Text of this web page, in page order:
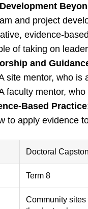
and project
evidence-
of taking on
and
site mentor, who is
faculty mentor,
Based Practice
to apply evidence
Doctoral
Term 8
Community
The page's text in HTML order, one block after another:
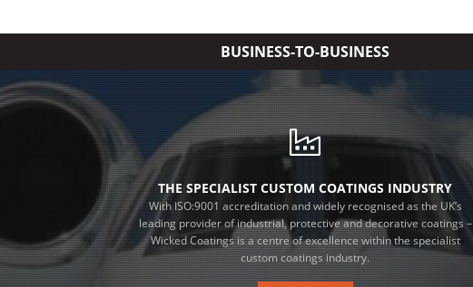
BUSINESS-TO-BUSINESS
THE SPECIALIST CUSTOM COATINGS INDUSTRY
With ISO:9001 accreditation and widely recognised as the UK’s
leading provider of industrial, protective and decorative coatings –
Wicked Coatings is a centre of excellence within the specialist
custom coatings industry.
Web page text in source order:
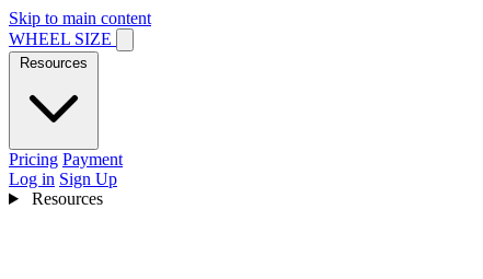
Skip to main content
WHEEL SIZE
Resources
Pricing Payment
Log in Sign Up
Resources
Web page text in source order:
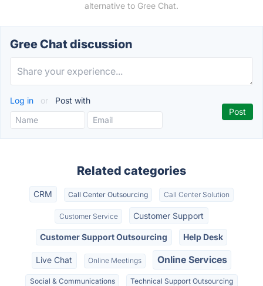
alternative to Gree Chat.
Gree Chat discussion
Log in or Post with
Related categories
CRM Call Center Outsourcing Call Center Solution
Customer Service Customer Support
Customer Support Outsourcing Help Desk
Live Chat Online Meetings Online Services
Social & Communications Technical Support Outsourcing
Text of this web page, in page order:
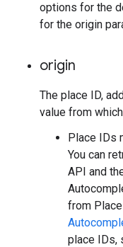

| WORK TASK |
Write out every entry above exactly as it stands, minus the pictures.

| OUTPUT FOR THIS EXERCISE |
Text of this web page, in page order:
and project
evidence-
of taking on
and
site mentor, who is
faculty mentor,
Based Practice
to apply evidence
Doctoral
Term 8
Community
The page's text in HTML order, one block after another:
BUSINESS-TO-BUSINESS
THE SPECIALIST CUSTOM COATINGS INDUSTRY
With ISO:9001 accreditation and widely recognised as the UK’s
leading provider of industrial, protective and decorative coatings –
Wicked Coatings is a centre of excellence within the specialist
custom coatings industry.
Web page text in source order:
Skip to main content
WHEEL SIZE
Resources
Pricing Payment
Log in Sign Up
Resources
Web page text in source order:
alternative to Gree Chat.
Gree Chat discussion
Log in or Post with
Related categories
CRM Call Center Outsourcing Call Center Solution
Customer Service Customer Support
Customer Support Outsourcing Help Desk
Live Chat Online Meetings Online Services
Social & Communications Technical Support Outsourcing
Text of this web page, in page order:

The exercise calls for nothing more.